- Derek Martin and Howard Guyton, while members of The Pearls (1956)

Background information
- Origin: Detroit, Michigan, U.S.
- Genres: Rhythm and blues, doo-wop
- Years active: 1960–1963
- Labels: Atlantic (1960–61) Festival (1962) ABC-Paramount (1963)
- Past members: Derek Martin Howard Guyton George Torrence Jr. Roy Johnny Barbara Wells Dionne Warwick Rosco King

= The Top Notes =

American rhythm and blues vocal group

The Top Notes were an American R&B vocal group, centered around the singers Derek Martin and Howard Guyton. They released a number of singles in the early 1960s, among which was the first recording of "Twist and Shout", which was a hit when recorded by the Isley Brothers and later by the Beatles.

== Members ==
Derek Don Martin (also known as "Derek Ray") was born in Detroit, Michigan, on July 2, 1938. He began his professional career at the age of 17 when he joined Duke Ellington as a vocalist.
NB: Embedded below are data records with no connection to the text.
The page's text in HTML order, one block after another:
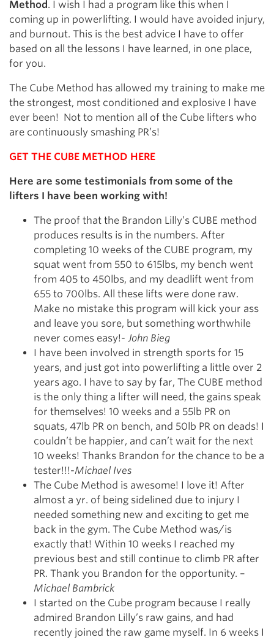
Method. I wish I had a program like this when I
coming up in powerlifting. I would have avoided injury,
and burnout. This is the best advice I have to offer
based on all the lessons I have learned, in one place,
for you.
The Cube Method has allowed my training to make me
the strongest, most conditioned and explosive I have
ever been! Not to mention all of the Cube lifters who
are continuously smashing PR’s!
GET THE CUBE METHOD HERE
Here are some testimonials from some of the
lifters I have been working with!
The proof that the Brandon Lilly’s CUBE method
produces results is in the numbers. After
completing 10 weeks of the CUBE program, my
squat went from 550 to 615lbs, my bench went
from 405 to 450lbs, and my deadlift went from
655 to 700lbs. All these lifts were done raw.
Make no mistake this program will kick your ass
and leave you sore, but something worthwhile
never comes easy!- John Bieg
I have been involved in strength sports for 15
years, and just got into powerlifting a little over 2
years ago. I have to say by far, The CUBE method
is the only thing a lifter will need, the gains speak
for themselves! 10 weeks and a 55lb PR on
squats, 47lb PR on bench, and 50lb PR on deads! I
couldn’t be happier, and can’t wait for the next
10 weeks! Thanks Brandon for the chance to be a
tester!!!-Michael Ives
The Cube Method is awesome! I love it! After
almost a yr. of being sidelined due to injury I
needed something new and exciting to get me
back in the gym. The Cube Method was/is
exactly that! Within 10 weeks I reached my
previous best and still continue to climb PR after
PR. Thank you Brandon for the opportunity. –
Michael Bambrick
I started on the Cube program because I really
admired Brandon Lilly’s raw gains, and had
recently joined the raw game myself. In 6 weeks I

Howard "Howie" Guyton (also known as "Guy Howard") was born in c. 1938. He was a cousin of Dave "Baby" Cortez, who performed with Guyton and Martin in The Pearls.

Despite being primarily a vehicle for Martin and Guyton, other members of The Top Notes included George Wilson Torrence Jr. (who later became a pastor in Duncan, Oklahoma) and singers known as Roy and Johnny. When the group changed record labels in 1961, the line-up consisted solely of Martin and Guyton, who subsequently hired Barbara Wells, Dionne Warwick and Rosco King, a bass singer who had previously sung with them in The Five Pearls.

== Career ==
The group was formed from members of Martin and Guyton's previous bands, known at various times as The Five Pearls, The Sheiks, The Pearls and Howie and the Sapphires. These groups released records on Aladdin, Cat, Atco and Okeh Records respectively. In a 2015 interview, Martin suggests that the formation of The Top Notes was just a name-change to move away from names that had previously been associated with payola. The Top Notes signed to Atlantic Records in 1960, releasing two singles the same year — "A Wonderful Time" (b/w "Walkin' with Love") and "Say Yes" (b/w "Warm Your Heart").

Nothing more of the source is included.